Can I go about the second condition the same way and just add the total's together? That is, if my logic is even correct in the first place?
On
The strategy you seem to be proposing is to note that there are $2^7$ bit strings starting with $1$ and $2^6$ ending with $01$, since one may make $7$ choices in the first case and $6$ choices in the second. If we add these up to get $2^6+2^7$, this doesn't quite work to count the number of strings satisfying either condition. In particular, consider a string like $$10000001$$ it both starts with $1$ and ends with $01$, so the above method would have counted it twice. In particular, the remedy for this is to subtract out the number of strings that satisfy both conditions from the sum $2^6+2^7$ to compensate for counting those strings twice.
This is the inclusion-exclusion principle.
On
Here is another way to arrive at the answer, without doing the whole "double count and then correct for it" dance:
Of all possible octets (8-bit strings), half of them will begin with $1$. Of the other half (i.e. those that begin with $0$), a quarter will end with $01$. Since there are $2^8$ possible octets, we have: $$ 2^8 \times \frac{1}{2} + 2^8 \times \frac{1}{2} \times \frac{1}{4} \\ 2^7 + 2^5 $$ While this may not look identical to the other answers, note that: $$ 2^5 = 2^6 - 2^5 $$ because $$ 2^6 - 2^5 = 2 \times 2^5 - 2^5 = 2^5 + 2^5 - 2^5 = 2^5 $$
On
Although the other answers show you how to work your logic into a correct application of the inclusion-exclusion principle, one could take a slightly different approach and sum sizes of nonintersecting sets of events.
Case 1:
First binary digit is 1. Given this condition, all possible strings with attribute fulfill the required 'Or' condition. So there are $2^7$ strings in this set.
Case 2:
The first binary digit is 0. Given this condition, only strings that end in $01$ fulfill the required condition. This leaves only 5 binary digits to freely choose: we count all of the form $0xxxxx01$. So there are $2^5$ strings in this set.
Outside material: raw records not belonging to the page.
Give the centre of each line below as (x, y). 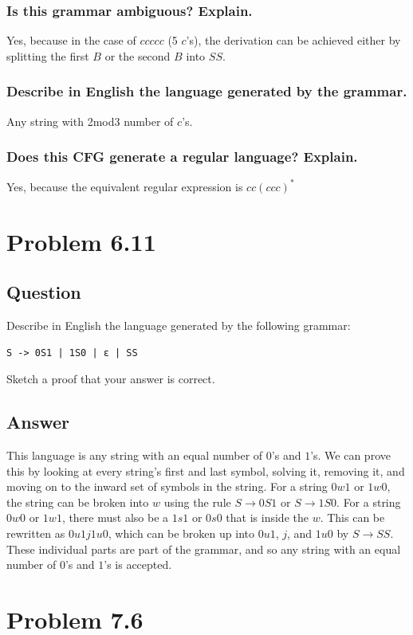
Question (44, 292)
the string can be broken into (78, 502)
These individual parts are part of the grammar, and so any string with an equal (204, 549)
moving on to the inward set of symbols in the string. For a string (167, 486)
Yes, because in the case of (71, 40)
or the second (138, 55)
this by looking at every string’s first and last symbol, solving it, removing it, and (206, 470)
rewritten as (36, 533)
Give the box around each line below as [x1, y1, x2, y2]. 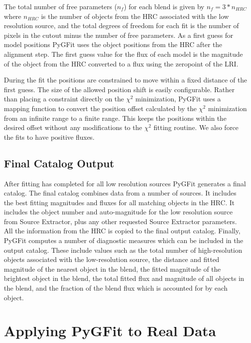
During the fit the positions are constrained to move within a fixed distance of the [4, 75, 247, 85]
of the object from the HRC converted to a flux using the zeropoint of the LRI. [4, 58, 238, 68]
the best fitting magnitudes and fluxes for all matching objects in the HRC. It [4, 197, 235, 207]
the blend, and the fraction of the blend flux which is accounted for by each [4, 283, 228, 293]
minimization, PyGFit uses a [135, 94, 221, 104]
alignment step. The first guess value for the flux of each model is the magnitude [4, 49, 243, 59]
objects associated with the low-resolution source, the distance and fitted [4, 254, 220, 264]
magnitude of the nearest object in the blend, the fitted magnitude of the [4, 263, 221, 274]
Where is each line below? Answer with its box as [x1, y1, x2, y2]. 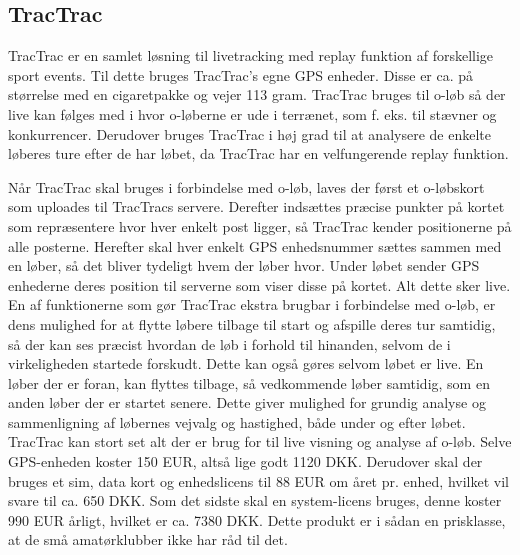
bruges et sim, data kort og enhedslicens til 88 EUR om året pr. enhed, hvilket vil [8, 470, 509, 491]
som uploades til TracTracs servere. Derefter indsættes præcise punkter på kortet [8, 196, 505, 217]
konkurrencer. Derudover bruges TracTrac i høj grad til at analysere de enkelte [8, 123, 491, 144]
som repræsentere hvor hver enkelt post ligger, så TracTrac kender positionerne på [8, 215, 512, 236]
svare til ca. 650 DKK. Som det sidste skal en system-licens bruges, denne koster [8, 490, 502, 511]
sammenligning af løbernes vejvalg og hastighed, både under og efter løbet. [8, 411, 466, 432]
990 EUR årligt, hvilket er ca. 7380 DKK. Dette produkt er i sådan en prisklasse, [8, 509, 506, 530]
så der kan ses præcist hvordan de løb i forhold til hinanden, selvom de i [8, 333, 451, 354]
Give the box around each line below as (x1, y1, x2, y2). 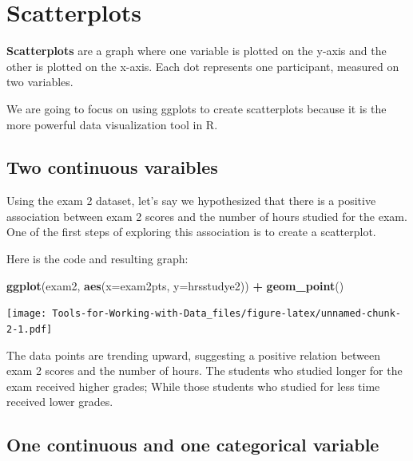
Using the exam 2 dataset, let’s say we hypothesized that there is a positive (6, 192, 376, 209)
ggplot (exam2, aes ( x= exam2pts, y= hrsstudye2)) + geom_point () (6, 277, 344, 294)
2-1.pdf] (6, 323, 53, 335)
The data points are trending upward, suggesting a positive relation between (6, 346, 380, 363)
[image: (6, 308, 47, 320)
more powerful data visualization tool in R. (6, 116, 218, 132)
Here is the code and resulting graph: (6, 250, 189, 267)
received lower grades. (6, 393, 113, 410)
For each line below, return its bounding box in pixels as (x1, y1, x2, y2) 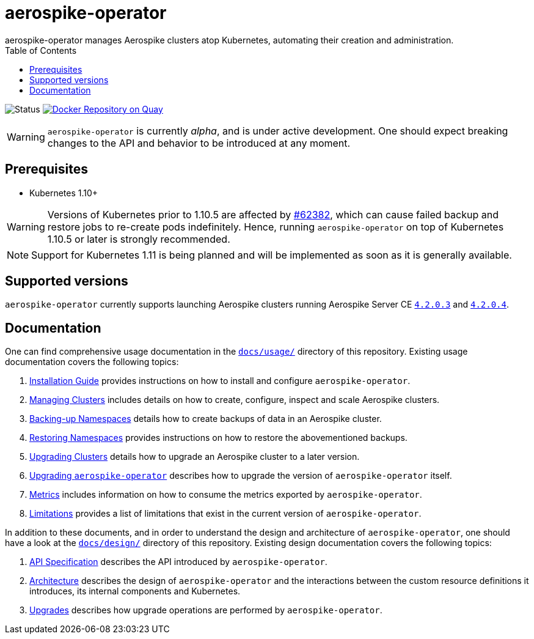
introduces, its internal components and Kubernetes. (29, 586, 241, 597)
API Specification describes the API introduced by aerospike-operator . (29, 556, 327, 567)
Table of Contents (5, 45, 77, 56)
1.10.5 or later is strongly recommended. (47, 232, 230, 245)
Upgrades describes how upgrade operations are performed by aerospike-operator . (29, 605, 382, 616)
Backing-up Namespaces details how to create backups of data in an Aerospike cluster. (29, 413, 382, 424)
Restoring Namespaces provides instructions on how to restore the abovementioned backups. (29, 432, 408, 443)
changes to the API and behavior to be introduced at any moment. (47, 136, 351, 149)
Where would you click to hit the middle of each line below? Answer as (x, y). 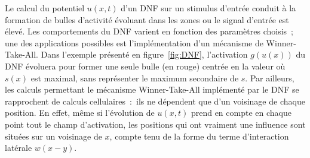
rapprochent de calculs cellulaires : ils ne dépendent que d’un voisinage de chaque (155, 101)
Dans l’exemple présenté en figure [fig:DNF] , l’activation (144, 54)
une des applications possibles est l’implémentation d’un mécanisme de (134, 42)
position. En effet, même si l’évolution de (80, 113)
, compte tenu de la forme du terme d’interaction (199, 136)
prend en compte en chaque (241, 113)
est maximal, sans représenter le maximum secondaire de (135, 78)
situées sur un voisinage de (53, 136)

Summing the number of combinations for the two mutually exclusive, but exhaustive conditions yields $2^7 + 2^5$ combinations.
We interpret starts with $1$ or ends in $01$ as meaning that bit strings that satisfy both conditions qualify.
By your correct analysis, there are $2^7$ bit strings that start with $1$.
Similarly, there are $2^6$ bit strings that end with $01$.
The sum $2^7+2^6$ double-counts the bit strings that start with $1$ and end with $01$.
There are $2^5$ of these, so there are $2^7+2^6-2^5$ bit strings that start with $1$ or end with $01$.